— PROBLEM DETAILS —
What you return must match the records word for word, except that images are dropped.

Content starts

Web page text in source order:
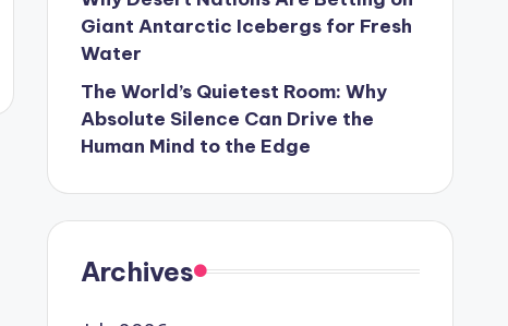
Giant Antarctic Icebergs for Fresh
Water
The World’s Quietest Room: Why
Absolute Silence Can Drive the
Human Mind to the Edge
Archives
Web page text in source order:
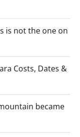
is not the one on
Costs, Dates &
became
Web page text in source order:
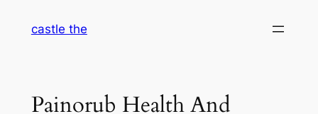
castle the
Painorub Health And
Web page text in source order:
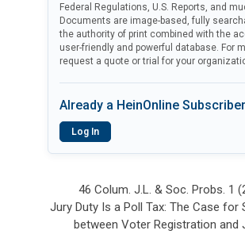
Federal Regulations, U.S. Reports, and
Documents are image-based, fully
the authority of print combined with the
user-friendly and powerful database. For
request a quote or trial for your
Already a HeinOnline
Log In
46 Colum. J.L. & Soc. Probs. 1
Jury Duty Is a Poll Tax: The Case for
between Voter Registration and
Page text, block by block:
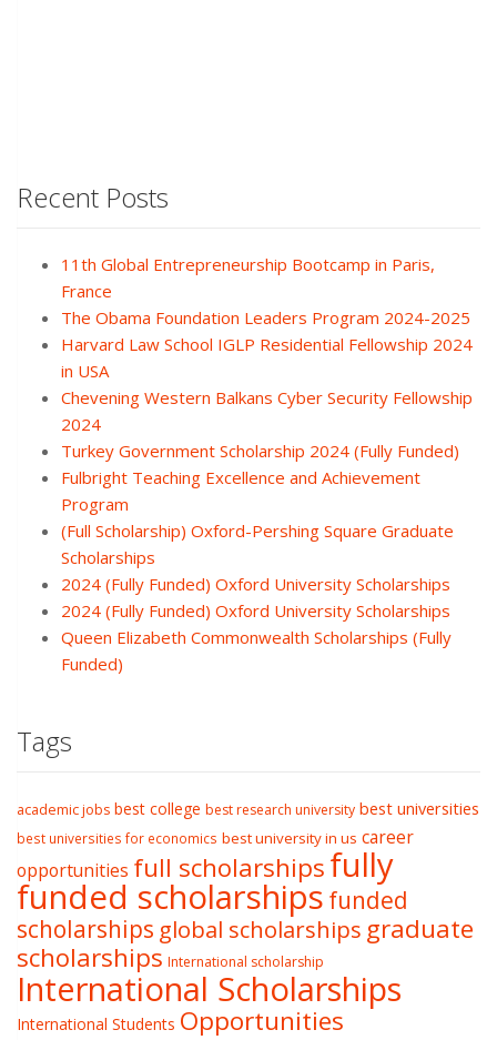
Recent Posts
11th Global Entrepreneurship Bootcamp in Paris,
France
The Obama Foundation Leaders Program 2024-2025
Harvard Law School IGLP Residential Fellowship 2024
in USA
Chevening Western Balkans Cyber Security Fellowship
2024
Turkey Government Scholarship 2024 (Fully Funded)
Fulbright Teaching Excellence and Achievement
Program
(Full Scholarship) Oxford-Pershing Square Graduate
Scholarships
2024 (Fully Funded) Oxford University Scholarships
2024 (Fully Funded) Oxford University Scholarships
Queen Elizabeth Commonwealth Scholarships (Fully
Funded)
Tags
academic jobs best college best research university best universities
best universities for economics best university in us career
opportunities full scholarshipsfully
funded scholarships funded
scholarships global scholarships graduate
scholarships International scholarship
International Scholarships
International Students Opportunities
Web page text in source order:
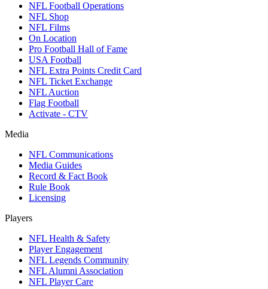
NFL Football Operations
NFL Shop
NFL Films
On Location
Pro Football Hall of Fame
USA Football
NFL Extra Points Credit Card
NFL Ticket Exchange
NFL Auction
Flag Football
Activate - CTV
Media
NFL Communications
Media Guides
Record & Fact Book
Rule Book
Licensing
Players
NFL Health & Safety
Player Engagement
NFL Legends Community
NFL Alumni Association
NFL Player Care
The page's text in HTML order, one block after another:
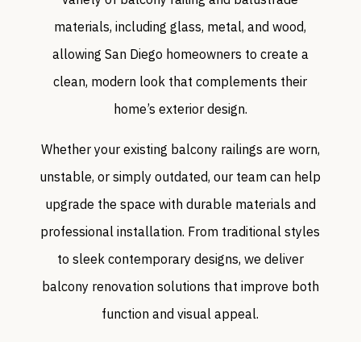
materials, including glass, metal, and wood,
allowing San Diego homeowners to create a
clean, modern look that complements their
home’s exterior design.
Whether your existing balcony railings are worn,
unstable, or simply outdated, our team can help
upgrade the space with durable materials and
professional installation. From traditional styles
to sleek contemporary designs, we deliver
balcony renovation solutions that improve both
function and visual appeal.
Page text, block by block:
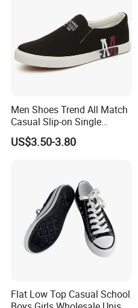
Men Shoes Trend All Match
Casual Slip-on Single
Canvas Shoes for Man
US$3.50-3.80
Flat Low Top Casual School
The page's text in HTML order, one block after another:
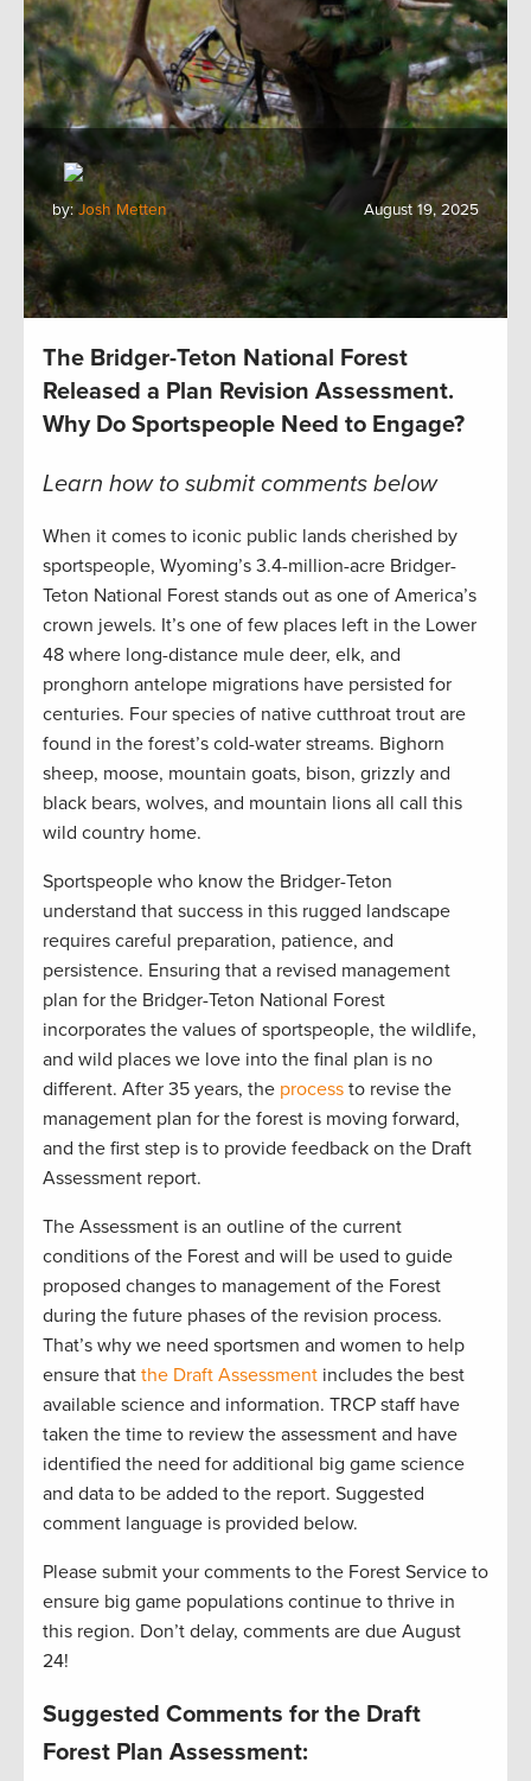
by:Josh Metten August 19, 2025
The Bridger-Teton National Forest
Released a Plan Revision Assessment.
Why Do Sportspeople Need to Engage?
Learn how to submit comments below
When it comes to iconic public lands cherished by
sportspeople, Wyoming’s 3.4-million-acre Bridger-
Teton National Forest stands out as one of America’s
crown jewels. It’s one of few places left in the Lower
48 where long-distance mule deer, elk, and
pronghorn antelope migrations have persisted for
centuries. Four species of native cutthroat trout are
found in the forest’s cold-water streams. Bighorn
sheep, moose, mountain goats, bison, grizzly and
black bears, wolves, and mountain lions all call this
wild country home.
Sportspeople who know the Bridger-Teton
understand that success in this rugged landscape
requires careful preparation, patience, and
persistence. Ensuring that a revised management
plan for the Bridger-Teton National Forest
incorporates the values of sportspeople, the wildlife,
and wild places we love into the final plan is no
different. After 35 years, the process to revise the
management plan for the forest is moving forward,
and the first step is to provide feedback on the Draft
Assessment report.
The Assessment is an outline of the current
conditions of the Forest and will be used to guide
proposed changes to management of the Forest
during the future phases of the revision process.
That’s why we need sportsmen and women to help
ensure that the Draft Assessment includes the best
available science and information. TRCP staff have
taken the time to review the assessment and have
identified the need for additional big game science
and data to be added to the report. Suggested
comment language is provided below.
Please submit your comments to the Forest Service to
ensure big game populations continue to thrive in
this region. Don’t delay, comments are due August
24!
Suggested Comments for the Draft
Forest Plan Assessment:
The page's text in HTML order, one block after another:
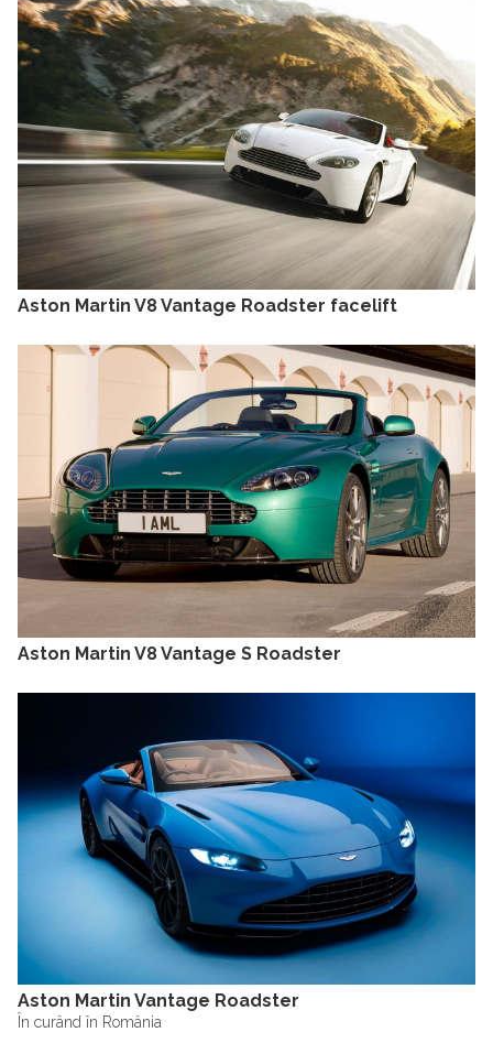
Aston Martin V8 Vantage Roadster facelift
Aston Martin V8 Vantage S Roadster
Aston Martin Vantage Roadster
În curând în România
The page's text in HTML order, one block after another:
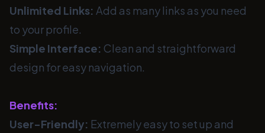
Unlimited Links: Add as many links as you need
to your profile.
Simple Interface: Clean and straightforward
design for easy navigation.
Benefits:
User-Friendly: Extremely easy to set up and
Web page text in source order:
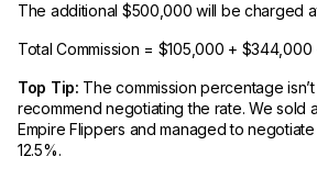
The additional $500,000 will be charged
Total Commission = $105,000 +
Top Tip: The commission percentage
recommend negotiating the rate. We sold
Empire Flippers and managed to
12.5%.
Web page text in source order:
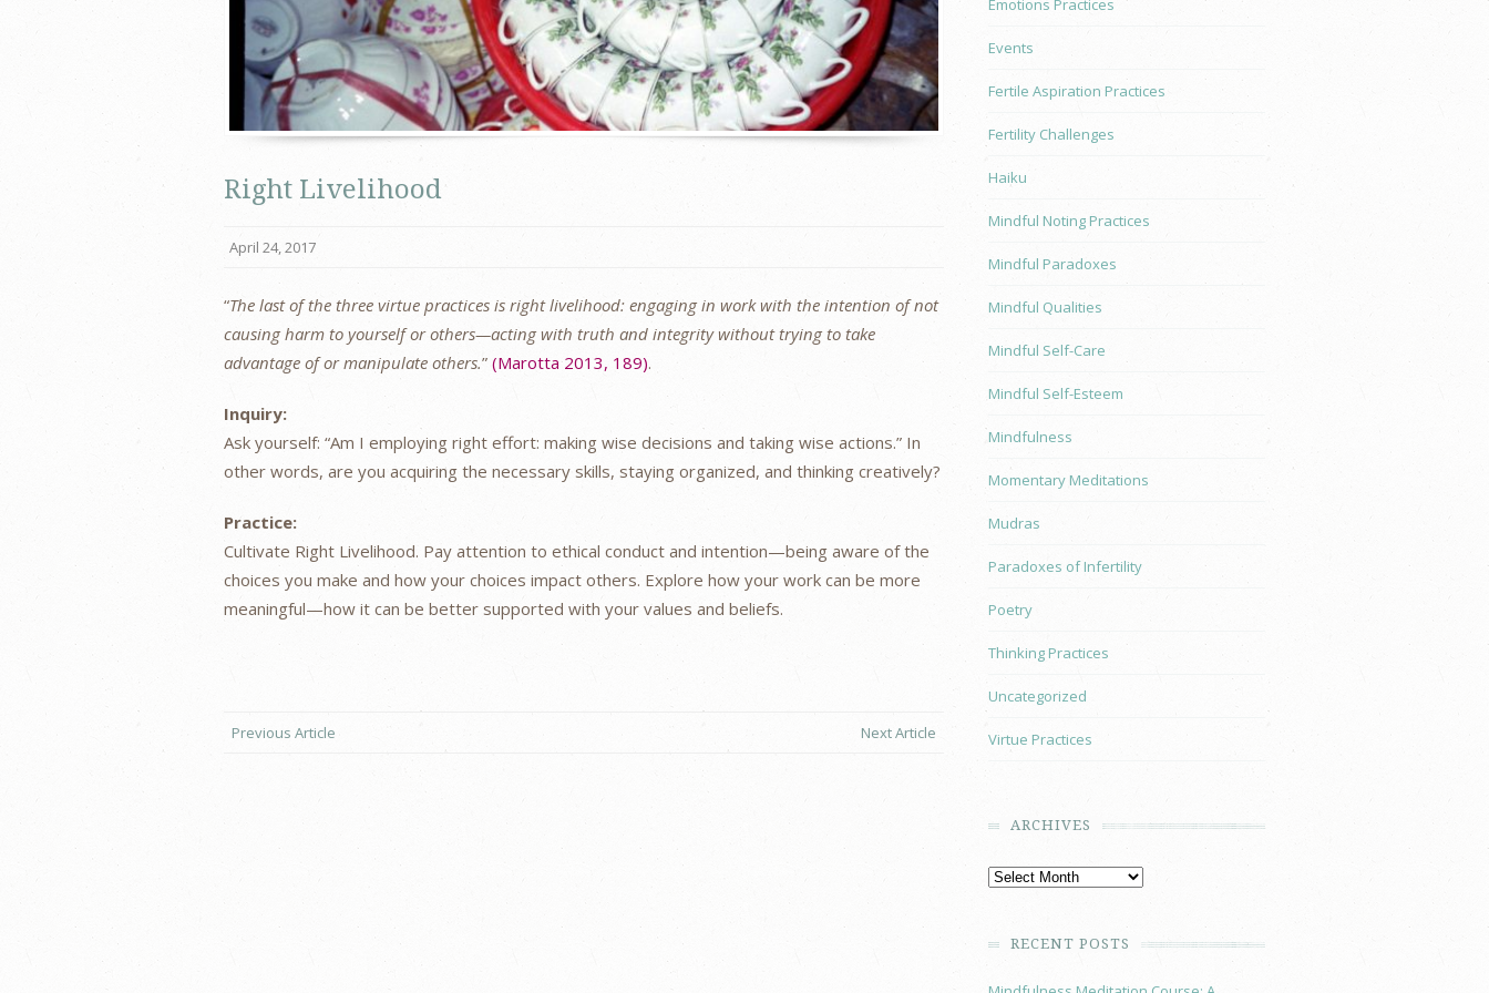
Right Livelihood
April 24, 2017
“The last of the three virtue practices is right livelihood: engaging in work with the intention of not
causing harm to yourself or others—acting with truth and integrity without trying to take
advantage of or manipulate others.” (Marotta 2013, 189).
Inquiry:
Ask yourself: “Am I employing right effort: making wise decisions and taking wise actions.” In
other words, are you acquiring the necessary skills, staying organized, and thinking creatively?
Practice:
Cultivate Right Livelihood. Pay attention to ethical conduct and intention—being aware of the
choices you make and how your choices impact others. Explore how your work can be more
meaningful—how it can be better supported with your values and beliefs.
Previous Article Next Article
Emotions Practices
Events
Fertile Aspiration Practices
Fertility Challenges
Haiku
Mindful Noting Practices
Mindful Paradoxes
Mindful Qualities
Mindful Self-Care
Mindful Self-Esteem
Mindfulness
Momentary Meditations
Mudras
Paradoxes of Infertility
Poetry
Thinking Practices
Uncategorized
Virtue Practices
ARCHIVES
RECENT POSTS
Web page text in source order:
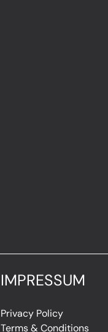
IMPRESSUM
Privacy Policy
Terms & Conditions
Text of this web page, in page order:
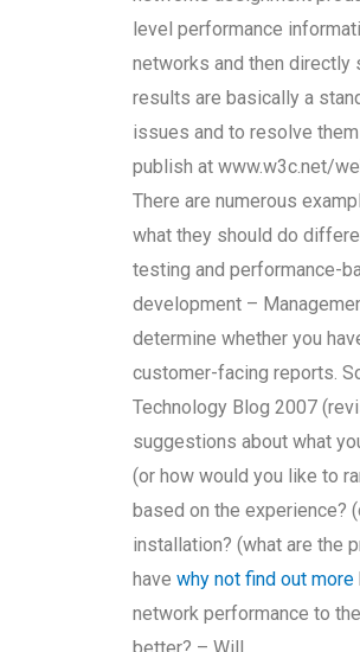
level performance
networks and then directly
results are basically a
issues and to resolve
publish at www.w3c.net/
There are numerous
what they should do
testing and performance-
development –
determine whether you
customer-facing reports.
Technology Blog 2007
suggestions about what
(or how would you like to
based on the experience?
installation? (what are the
havewhy not find out more
network performance to
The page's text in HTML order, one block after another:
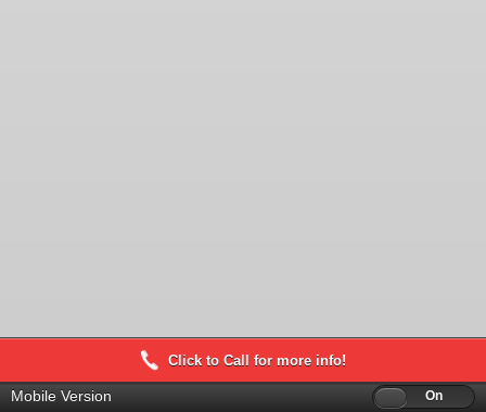
Click to Call for more info!
Mobile Version Off On
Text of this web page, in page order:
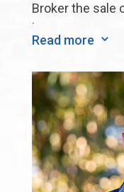
Broker the sale
business, Dave
their sale. Dave
process and
Sunbelt team!
knowledge and
business
line”.
Read more 3
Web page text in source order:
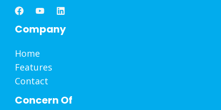
Company
Home
Contact
Concern Of
Implevista
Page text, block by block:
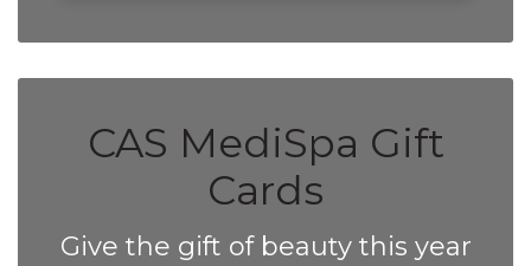
CAS MediSpa Gift
Cards
Give the gift of beauty this year
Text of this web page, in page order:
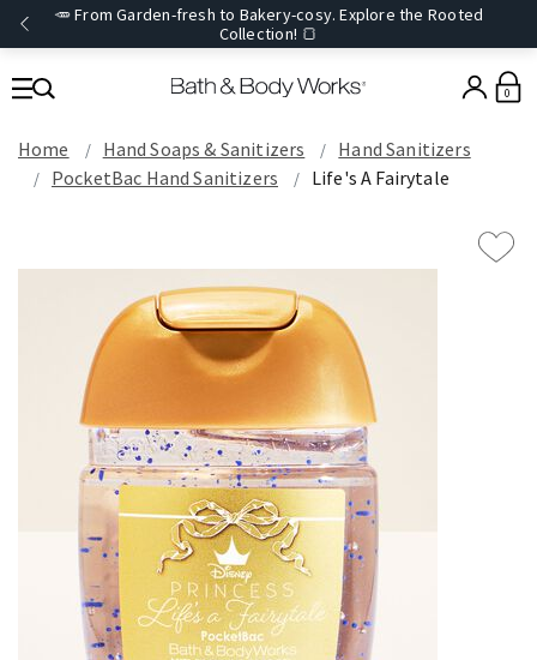
🥕 From Garden-fresh to Bakery-cosy. Explore the Rooted
Collection! 🍞
0
Home Hand Soaps & Sanitizers
Hand Sanitizers
PocketBac Hand Sanitizers
Life's A Fairytale
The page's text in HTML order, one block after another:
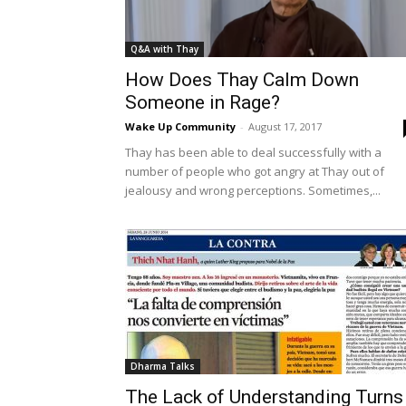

Content ends

— COMPLETED EXERCISE —
Web page text in source order:
Giant Antarctic Icebergs for Fresh
Water
The World’s Quietest Room: Why
Absolute Silence Can Drive the
Human Mind to the Edge
Archives
Web page text in source order:
is not the one on
Costs, Dates &
became
Web page text in source order:
castle the
Painorub Health And
Web page text in source order:
Federal Regulations, U.S. Reports, and
Documents are image-based, fully
the authority of print combined with the
user-friendly and powerful database. For
request a quote or trial for your
Already a HeinOnline
Log In
46 Colum. J.L. & Soc. Probs. 1
Jury Duty Is a Poll Tax: The Case for
between Voter Registration and
Page text, block by block:
Recent Posts
11th Global Entrepreneurship Bootcamp in Paris,
France
The Obama Foundation Leaders Program 2024-2025
Harvard Law School IGLP Residential Fellowship 2024
in USA
Chevening Western Balkans Cyber Security Fellowship
2024
Turkey Government Scholarship 2024 (Fully Funded)
Fulbright Teaching Excellence and Achievement
Program
(Full Scholarship) Oxford-Pershing Square Graduate
Scholarships
2024 (Fully Funded) Oxford University Scholarships
2024 (Fully Funded) Oxford University Scholarships
Queen Elizabeth Commonwealth Scholarships (Fully
Funded)
Tags
academic jobs best college best research university best universities
best universities for economics best university in us career
opportunities full scholarshipsfully
funded scholarships funded
scholarships global scholarships graduate
scholarships International scholarship
International Scholarships
International Students Opportunities
Web page text in source order:
NFL Football Operations
NFL Shop
NFL Films
On Location
Pro Football Hall of Fame
USA Football
NFL Extra Points Credit Card
NFL Ticket Exchange
NFL Auction
Flag Football
Activate - CTV
Media
NFL Communications
Media Guides
Record & Fact Book
Rule Book
Licensing
Players
NFL Health & Safety
Player Engagement
NFL Legends Community
NFL Alumni Association
NFL Player Care
The page's text in HTML order, one block after another:
materials, including glass, metal, and wood,
allowing San Diego homeowners to create a
clean, modern look that complements their
home’s exterior design.
Whether your existing balcony railings are worn,
unstable, or simply outdated, our team can help
upgrade the space with durable materials and
professional installation. From traditional styles
to sleek contemporary designs, we deliver
balcony renovation solutions that improve both
function and visual appeal.
Page text, block by block:
Men Shoes Trend All Match
Casual Slip-on Single
Canvas Shoes for Man
US$3.50-3.80
Flat Low Top Casual School
The page's text in HTML order, one block after another:
by:Josh Metten August 19, 2025
The Bridger-Teton National Forest
Released a Plan Revision Assessment.
Why Do Sportspeople Need to Engage?
Learn how to submit comments below
When it comes to iconic public lands cherished by
sportspeople, Wyoming’s 3.4-million-acre Bridger-
Teton National Forest stands out as one of America’s
crown jewels. It’s one of few places left in the Lower
48 where long-distance mule deer, elk, and
pronghorn antelope migrations have persisted for
centuries. Four species of native cutthroat trout are
found in the forest’s cold-water streams. Bighorn
sheep, moose, mountain goats, bison, grizzly and
black bears, wolves, and mountain lions all call this
wild country home.
Sportspeople who know the Bridger-Teton
understand that success in this rugged landscape
requires careful preparation, patience, and
persistence. Ensuring that a revised management
plan for the Bridger-Teton National Forest
incorporates the values of sportspeople, the wildlife,
and wild places we love into the final plan is no
different. After 35 years, the process to revise the
management plan for the forest is moving forward,
and the first step is to provide feedback on the Draft
Assessment report.
The Assessment is an outline of the current
conditions of the Forest and will be used to guide
proposed changes to management of the Forest
during the future phases of the revision process.
That’s why we need sportsmen and women to help
ensure that the Draft Assessment includes the best
available science and information. TRCP staff have
taken the time to review the assessment and have
identified the need for additional big game science
and data to be added to the report. Suggested
comment language is provided below.
Please submit your comments to the Forest Service to
ensure big game populations continue to thrive in
this region. Don’t delay, comments are due August
24!
Suggested Comments for the Draft
Forest Plan Assessment:
The page's text in HTML order, one block after another:
Aston Martin V8 Vantage Roadster facelift
Aston Martin V8 Vantage S Roadster
Aston Martin Vantage Roadster
În curând în România
The page's text in HTML order, one block after another:
Unlimited Links: Add as many links as you need
to your profile.
Simple Interface: Clean and straightforward
design for easy navigation.
Benefits:
User-Friendly: Extremely easy to set up and
Web page text in source order:
The additional $500,000 will be charged
Total Commission = $105,000 +
Top Tip: The commission percentage
recommend negotiating the rate. We sold
Empire Flippers and managed to
12.5%.
Web page text in source order:
Right Livelihood
April 24, 2017
“The last of the three virtue practices is right livelihood: engaging in work with the intention of not
causing harm to yourself or others—acting with truth and integrity without trying to take
advantage of or manipulate others.” (Marotta 2013, 189).
Inquiry:
Ask yourself: “Am I employing right effort: making wise decisions and taking wise actions.” In
other words, are you acquiring the necessary skills, staying organized, and thinking creatively?
Practice:
Cultivate Right Livelihood. Pay attention to ethical conduct and intention—being aware of the
choices you make and how your choices impact others. Explore how your work can be more
meaningful—how it can be better supported with your values and beliefs.
Previous Article Next Article
Emotions Practices
Events
Fertile Aspiration Practices
Fertility Challenges
Haiku
Mindful Noting Practices
Mindful Paradoxes
Mindful Qualities
Mindful Self-Care
Mindful Self-Esteem
Mindfulness
Momentary Meditations
Mudras
Paradoxes of Infertility
Poetry
Thinking Practices
Uncategorized
Virtue Practices
ARCHIVES
RECENT POSTS
Web page text in source order:
IMPRESSUM
Privacy Policy
Terms & Conditions
Text of this web page, in page order:
level performance
networks and then directly
results are basically a
issues and to resolve
publish at www.w3c.net/
There are numerous
what they should do
testing and performance-
development –
determine whether you
customer-facing reports.
Technology Blog 2007
suggestions about what
(or how would you like to
based on the experience?
installation? (what are the
havewhy not find out more
network performance to
The page's text in HTML order, one block after another:
Click to Call for more info!
Mobile Version Off On
Text of this web page, in page order:
Broker the sale
business, Dave
their sale. Dave
process and
Sunbelt team!
knowledge and
business
line”.
Read more 3
Web page text in source order:
Company
Home
Contact
Concern Of
Implevista
Page text, block by block:
CAS MediSpa Gift
Cards
Give the gift of beauty this year
Text of this web page, in page order:
🥕 From Garden-fresh to Bakery-cosy. Explore the Rooted
Collection! 🍞
0
Home Hand Soaps & Sanitizers
Hand Sanitizers
PocketBac Hand Sanitizers
Life's A Fairytale
The page's text in HTML order, one block after another:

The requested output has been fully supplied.